The purpose of this study was to comparatively evaluate the efficacy of pyrosequencing (PS) and Sanger sequencing (SS) methods for detecting K-Ras codon 12 and 13 mutations in formalin-fixed paraffin-embedded (FFPE) prostate cancer (PCa) samples from Chinese patients.

The cancer cell lines, including the LS174T G12D mutant (GGT to GAT) and the COLO320 wild-type, were tested to determine the limitation of detection and reproducibility of the PS method. In addition, 101 PCa patient samples, 13 benign prostatic hyperplasia (BPH) and 12 normal adjacent tissue samples, were assayed by PS and SS to evaluate their detection abilities for K-Ras mutations in codons 12 and 13.

The PS assay was able to reproducibly detect 5% mutant alleles and had an intra-assay variability of 4.21% and inter-assay variability of 11.37%. The PS assay detected a higher number of K-Ras mutations in PCa samples than the SS assay (8.91% vs. 3.96%). Correlation and stratification analyses of the PCa samples and K-Ras mutation status revealed no associations between age, serum prostate specific antigen (PSA), depth of invasion (pT category), or Gleason score.

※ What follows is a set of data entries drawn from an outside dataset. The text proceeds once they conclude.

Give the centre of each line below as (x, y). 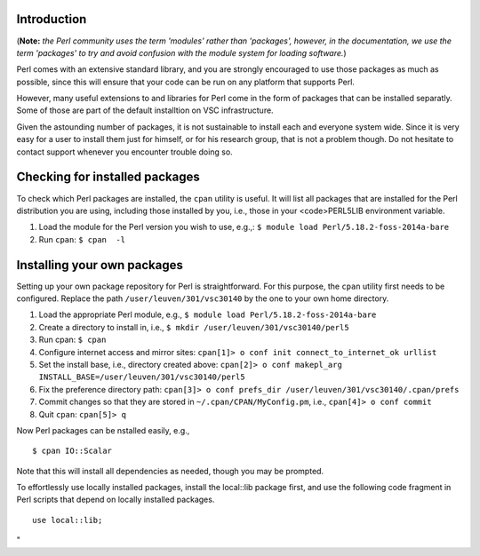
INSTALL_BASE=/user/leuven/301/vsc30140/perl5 (142, 377)
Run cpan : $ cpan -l (82, 239)
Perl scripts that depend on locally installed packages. (116, 500)
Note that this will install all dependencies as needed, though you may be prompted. (170, 471)
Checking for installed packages (108, 177)
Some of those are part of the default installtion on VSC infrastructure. (145, 110)
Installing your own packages (100, 265)
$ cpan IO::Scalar (72, 451)
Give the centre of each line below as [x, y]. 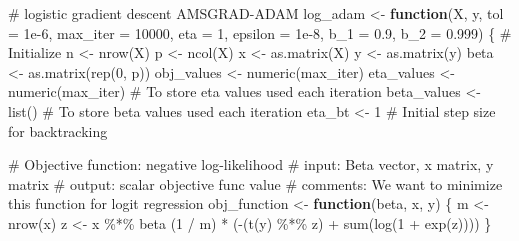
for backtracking [58, 130]
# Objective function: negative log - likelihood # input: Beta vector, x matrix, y [251, 164]
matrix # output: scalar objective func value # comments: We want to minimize [255, 183]
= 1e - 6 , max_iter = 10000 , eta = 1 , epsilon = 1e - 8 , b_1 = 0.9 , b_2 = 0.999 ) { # [260, 32]
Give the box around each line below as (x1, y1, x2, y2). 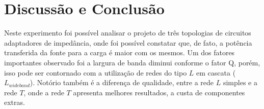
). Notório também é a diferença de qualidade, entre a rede (30, 77, 214, 88)
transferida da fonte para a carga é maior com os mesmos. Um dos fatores (4, 47, 235, 58)
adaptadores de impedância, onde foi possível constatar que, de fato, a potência (4, 37, 252, 48)
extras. (4, 97, 25, 107)
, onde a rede (23, 87, 64, 97)
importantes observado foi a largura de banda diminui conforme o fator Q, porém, (4, 57, 260, 67)
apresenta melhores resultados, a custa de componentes (73, 87, 245, 97)
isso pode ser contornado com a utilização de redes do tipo (4, 67, 187, 78)
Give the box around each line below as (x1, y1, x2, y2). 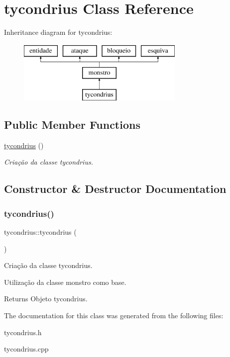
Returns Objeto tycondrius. (4, 293, 88, 304)
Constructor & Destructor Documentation (4, 181, 227, 196)
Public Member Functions (4, 117, 140, 132)
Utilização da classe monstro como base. (4, 276, 126, 287)
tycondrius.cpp (4, 344, 49, 354)
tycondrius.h (4, 327, 42, 337)
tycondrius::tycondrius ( (4, 227, 77, 237)
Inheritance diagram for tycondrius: (4, 27, 113, 37)

We demonstrated that the PS method detected more K-Ras mutations in codons 12 and 13 of FFPE prostate cancer samples from Chinese patients than the traditional SS method. In addition, the K-Ras mutation was more frequent in Chinese population than in Western populations but was similar to that of other Eastern populations, suggesting that these K-Ras mutations may contribute to the pathogenesis of prostate carcinoma in Asian patients.